24: The electronic circuit according to claim 23, wherein said first and second data switches comprise a first multiplexer and a second multiplexer, respectively.

25: A computer processor having an electronic circuit according to claim 23 incorporated therein.

26: A security coprocessor integrated on a motherboard with a main microprocessor, the security coprocessor having an electronic circuit according to claim 23 incorporated therein.

27: A digital signal processor having an electronic circuit according to claim 23 incorporated therein.

28: An application specific integrated circuit having an electronic circuit according to claim 23 incorporated therein.

29: An electronic circuit for high-speed modulo multiplication, comprising:

a first data switch configured for sending output of a binary representation of a binary representation of a k-bit multiplicand, an N-conjugate of the multiplicand, a binary representation of the k-bit modulus, an inverse of the k-bit modulus, twice the binary representation of the k-bit modulus, twice the inverse, or binary zero, depending upon the state of first and second control signals

a (k+2) bit register for storing a running sum component;

a (k+2) bit register for storing a running carry component;

a second data switch connected to the running sum component register and configured to output the running sum component or the running sum component shifted left by one bit, depending upon the state of the control signal;

a third data switch connected to the running carry component register and configured to output the running carry component or the running carry component shifted left by one bit, depending upon the state of the control signal;

a (k+2)-bit carry save adder having first, second and third inputs connected to the outputs of the first, second and third data switches, respectively, the carry save adder having a first output connected to the running sum component register and a second output connected to the running carry component register; and

a 3-bit carry look ahead adder having a first input connected to the running sum component register and a second input connected to the running carry component register, the carry look ahead adder being configured to add the k+1, k, and k−1 bits of the registers, the carry look ahead adder having an output forming the first control signal to the first data switch.

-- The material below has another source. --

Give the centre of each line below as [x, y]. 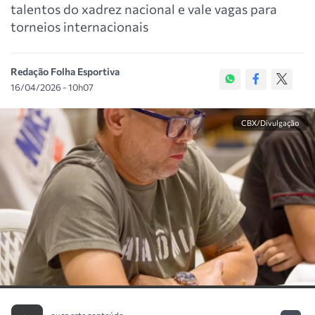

30: The electronic circuit according to claim 30, wherein said first, second and third data switches comprise first, second, and third multiplexers, respectively.

31: A computer processor having an electronic circuit according to claim 30 incorporated therein.

32: A security coprocessor integrated on a motherboard with a main microprocessor, the security coprocessor having an electronic circuit according to claim 30 incorporated therein.

33: A digital signal processor having an electronic circuit according to claim 30 incorporated therein.

34: An application specific integrated circuit having an electronic circuit according to claim 30 incorporated therein.